Let me describe what I want. There are just a very few institutions with which I want to communicate with fairly high confidentiality assurance. I would like to manually enter into my browser, their public key fingerprint bound to their domain name, perhaps with a wildcard notation for sub-names. This should affect the browser’s behavior as follows: For every access to that domain name, access via https and provide a conspicuous warning of any proffered public key whose fingerprint differs from what I provided.

This notion seems to capture the original simple notion of RSA public key. PKI does not. Self signed certificates are perfectly fine! Certificates signed by even a well known CA with a different fingerprint provoke the warning. With this browser facility I can talk to my bank securely whether or not they buy into HSTS. I have only a bootstrap problem of learning the fingerprint. In this plan my banking confidentiality no longer relies on the worst of the worlds CA’s.

Some might like to be able to specify the fingerprint of a CA’s public key and allow public keys in certs signed by that public key. This would save work and rely on the integrity of just one CA.


With the current Chrome Canary implementation of HSTS specs I often find a site with which I cannot connect because I have chosen not to trust the CA that they have chosen to sign their certs. If I were to mark that CA as trusted then my bank communication would be vulnerable to that unknown CA. Trust it? .... I have never heard of it! A current workaround is to use a different browser that does not do HSTS or does it differently. A different workaround is to use Firefox for non critical sites and tell Firefox to trust all CA's.
Here is Noisebridge The SHA fingerprint of their public key is:
75 49 84 7A 02 89 3A 26 13 BD 20 45 1A 99 4E 81 EF 9B DC 35
In base64 it is:
dUmEegKJOiYTvSBFGplOge+b3DU=

I enter the pair:
“noisebridge.com”, “sha1/dUmEegKJOiYTvSBFGplOge+b3DU=”
into the HSTS collection. To do this I enter “chrome://net-internals/#hsts” into Chrome’s address bar and hit return.

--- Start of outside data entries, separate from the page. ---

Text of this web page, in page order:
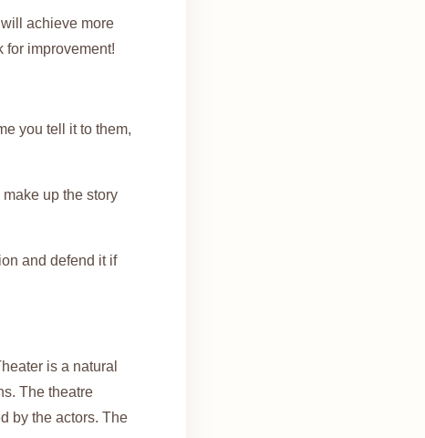
achieve more
for improvement!
you tell it to them,
make up the story
and defend it if
is a natural
The theatre
by the actors. The
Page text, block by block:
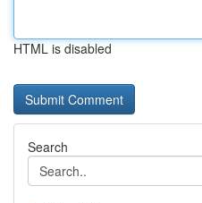
HTML is disabled
Search
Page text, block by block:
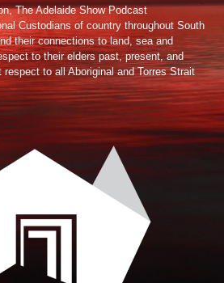
The Adelaide Show Podcast
Custodians of country throughout South
their connections to land, sea and
to their elders past, present, and
respect to all Aboriginal and Torres Strait
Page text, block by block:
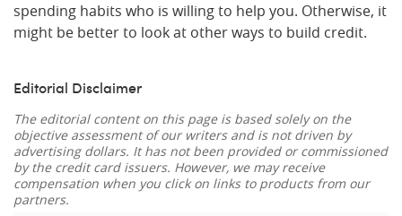
spending habits who is willing to help you. Otherwise, it
might be better to look at other ways to build credit.
Editorial Disclaimer
The editorial content on this page is based solely on the
objective assessment of our writers and is not driven by
advertising dollars. It has not been provided or commissioned
by the credit card issuers. However, we may receive
compensation when you click on links to products from our
partners.
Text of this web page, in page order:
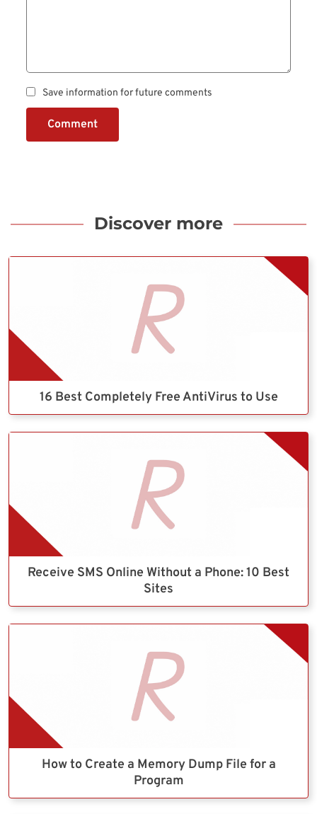
Save information for future comments
Comment
Discover more
16 Best Completely Free AntiVirus to Use
Receive SMS Online Without a Phone: 10 Best
Sites
How to Create a Memory Dump File for a
Program

Using Safari I mark Noisebridge’s certificate as trusted in the Mac’s shared data base of trusted certs. Access behavior is unchanged. I delete the pair in Chrome and enter it again but with a one bit error in the fingerprint. Chrome lets me in with no warning. Had I done this with my bank instead of Noisebridge and a MITM in cahoots with a corrupted CA has presented a signed but different certificate with a different public key, I must assume that I would have been compromised!

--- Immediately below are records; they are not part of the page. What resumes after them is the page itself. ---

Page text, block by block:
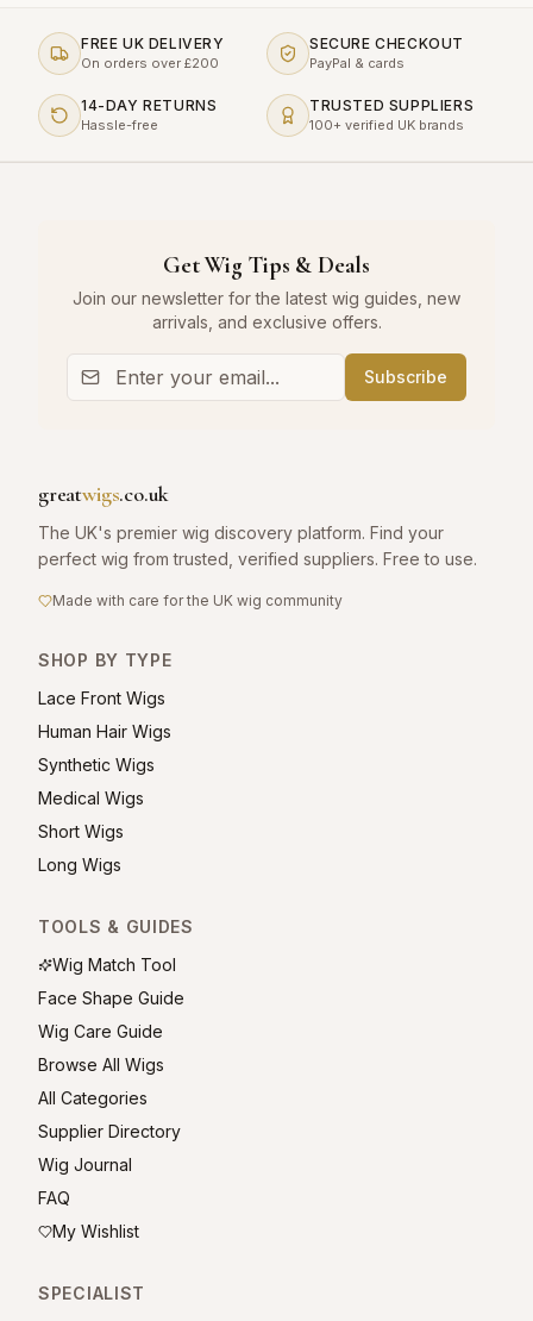
FREE UK DELIVERY
On orders over £200
SECURE CHECKOUT
PayPal & cards
14-DAY RETURNS
Hassle-free
TRUSTED SUPPLIERS
100+ verified UK brands
Get Wig Tips & Deals
Join our newsletter for the latest wig guides, new
arrivals, and exclusive offers.
Subscribe
greatwigs.co.uk
The UK's premier wig discovery platform. Find your
perfect wig from trusted, verified suppliers. Free to use.
Made with care for the UK wig community
SHOP BY TYPE
Lace Front Wigs
Human Hair Wigs
Synthetic Wigs
Medical Wigs
Short Wigs
Long Wigs
TOOLS & GUIDES
Wig Match Tool
Face Shape Guide
Wig Care Guide
Browse All Wigs
All Categories
Supplier Directory
Wig Journal
FAQ
My Wishlist
SPECIALIST
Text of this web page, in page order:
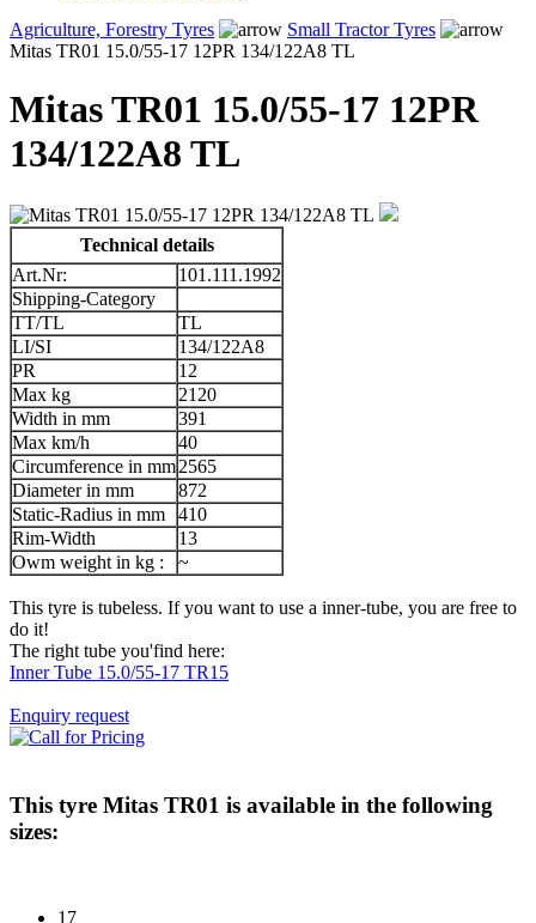
Agriculture, Forestry Tyres
Small Tractor Tyres
Mitas TR01 15.0/55-17 12PR 134/122A8 TL
Mitas TR01 15.0/55-17 12PR
134/122A8 TL
Technical details
Art.Nr:
101.111.1992
Shipping-Category
TT/TL
TL
LI/SI
134/122A8
PR
12
Max kg
2120
Width in mm
391
Max km/h
40
Circumference in mm2565
Diameter in mm
872
Static-Radius in mm
410
Rim-Width
13
Owm weight in kg :
~
This tyre is tubeless. If you want to use a inner-tube, you are free to
do it!
The right tube you'find here:
Inner Tube 15.0/55-17 TR15
Enquiry request
This tyre Mitas TR01 is available in the following
sizes:
17

Chrome (canary) 39.0.2141.0 and 39.0.2161.3 both fail this way.

My current workaround is to learn the 6 clicks to display the bank’s public key fingerprint just before entering my password. I recognize some of the bits therein. Here are the clicks for Chrome:

  1. lock icon at left end of address bar
  2. “connection” tab in new window. (Sometimes unnecessary but doesn’t hurt)
  3. “certification information” ‘link’
  4. You might here want to select a different level in the certificate chain which is shown.
  5. Click arrow to left of “details”
  6. Scroll down to bottom and see “Fingerprints”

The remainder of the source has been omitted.